In terms of section 134(3)(m) of the Act read with rule 8 of the Chapter IX the Companies (Accounts) Rules, 2014, the Directors furnish herein below the required additional information:

I. Conservation of Energy

Although the operations of the Company are not energy intensive, the management is highly conscious of the criticality of the conservation of energy at all operational levels. The requirement of disclosure of particulars with respect to conservation of energy as prescribed in Section 134(3)(m) of the Act read with Rule 8(3) of the Companies (Accounts) Rules, 2014, is not applicable to the Company and hence are not provided.

II. Technology Absorption

The Company continues to adopt latest technologies and innovations for improving the productivity and quality of its products and service offerings. The Company is also partnering with major technology providers in global markets.

III. Foreign Exchange Earnings and Outgo

The details of foreign exchange earned and spent by the Company during the period are given below:

Earnings in foreign currency (on accrual basis)

(Rs lakhs)

Particulars 31 March, 2020 31 March, 2019
Revenue From Operations 679.87 828.08
Interest and Other Income 267.10 372.05

Expenditure in foreign currency (on accrual basis)

(Rs lakhs)

Particulars 31 March, 2020 31 March, 2019
Software License and Services Cost 27.42 13.19
Travelling and Other Expenses 34.36 30.51


The Company has framed a Policy as required under the Sexual Harassment of Women at the Workplace (Prevention, Prohibition & Redressal) Act, 2013. The Internal Complaints Committee (ICC) has been set up to redress complaints received regarding sexual harassment. All employees (permanent, contractual, temporary, trainees) are covered under this policy. During the year under review, the Company has not received any complaints under the policy.

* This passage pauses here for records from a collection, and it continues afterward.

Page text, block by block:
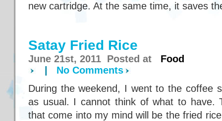
new cartridge. At the same time, it saves
Satay Fried Rice
June 21st, 2011 Posted at Food
No Comments
During the weekend, I went to the coffee
as usual. I cannot think of what to have.
that come into my mind will be the fried
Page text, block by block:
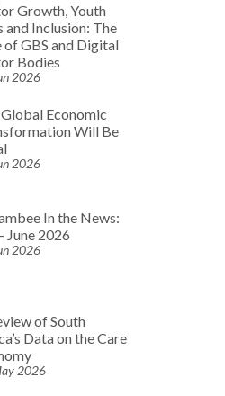
Growth, Youth
and Inclusion: The
of GBS and Digital
Bodies
2026
Economic
Will Be
2026
In the News:
June 2026
2026
of South
Data on the Care
2026
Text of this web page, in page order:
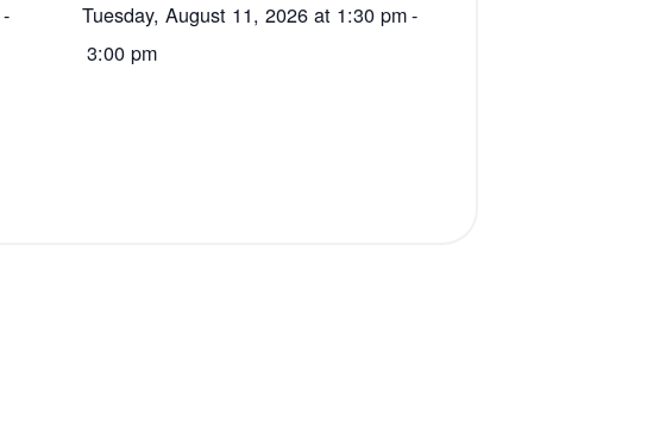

There are no significant and material orders passed by the Regulators / Courts which would impact the going concern status of the Company and its future operations.


The Company is not required to maintain cost records specified by Central Government under section 148(1) of the Act.


The statements in the Boards Report and the Management Discussion & Analysis describing the Companys objectives, expectations or forecasts may be forward-looking within the meaning of applicable securities laws and regulations. Actual results may differ materially from those expressed in the statement. Important factors that could influence the Companys operations include global and domestic demand and supply, input costs, availability, changes in government regulations, tax laws, economic developments within the country and other factors such as litigation and industrial relations.


The Directors would like to place on record their sincere appreciation for the continued co-operation, support and assistance provided by all the stakeholders including Companys employees, the financial institutions, banks, customers, vendors, members and other government departments and authorities.